Materials provided>

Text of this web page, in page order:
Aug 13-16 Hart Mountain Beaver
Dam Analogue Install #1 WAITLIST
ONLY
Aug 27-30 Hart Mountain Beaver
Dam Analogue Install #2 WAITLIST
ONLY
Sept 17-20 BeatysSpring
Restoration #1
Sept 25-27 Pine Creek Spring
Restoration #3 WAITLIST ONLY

==

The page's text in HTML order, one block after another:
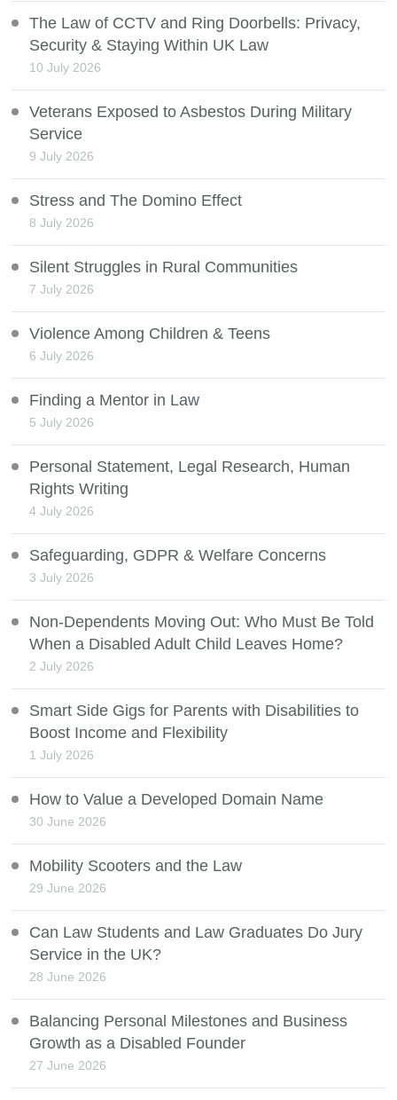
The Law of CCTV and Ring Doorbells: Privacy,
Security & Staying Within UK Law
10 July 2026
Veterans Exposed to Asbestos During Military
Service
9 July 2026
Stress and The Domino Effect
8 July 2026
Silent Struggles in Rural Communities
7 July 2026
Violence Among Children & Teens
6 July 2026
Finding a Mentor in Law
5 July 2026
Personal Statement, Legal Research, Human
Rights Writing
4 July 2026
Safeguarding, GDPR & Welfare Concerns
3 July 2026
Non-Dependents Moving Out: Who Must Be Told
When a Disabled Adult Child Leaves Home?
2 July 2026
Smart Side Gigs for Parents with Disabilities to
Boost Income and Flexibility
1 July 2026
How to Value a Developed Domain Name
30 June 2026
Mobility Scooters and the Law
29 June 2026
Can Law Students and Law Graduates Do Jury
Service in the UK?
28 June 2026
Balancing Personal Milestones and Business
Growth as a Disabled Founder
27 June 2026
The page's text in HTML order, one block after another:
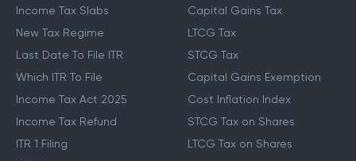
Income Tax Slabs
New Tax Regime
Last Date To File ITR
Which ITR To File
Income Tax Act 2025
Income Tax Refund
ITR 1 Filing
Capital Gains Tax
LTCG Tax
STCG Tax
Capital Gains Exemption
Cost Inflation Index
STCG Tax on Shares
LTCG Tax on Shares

How to complete this task> Exact copy, pictures excluded: from the line with "28 June 2026" up to and including the line with "LTCG Tax on Shares" in the data above.

Reply>
28 June 2026
Balancing Personal Milestones and Business
Growth as a Disabled Founder
27 June 2026
The page's text in HTML order, one block after another:
Income Tax Slabs
New Tax Regime
Last Date To File ITR
Which ITR To File
Income Tax Act 2025
Income Tax Refund
ITR 1 Filing
Capital Gains Tax
LTCG Tax
STCG Tax
Capital Gains Exemption
Cost Inflation Index
STCG Tax on Shares
LTCG Tax on Shares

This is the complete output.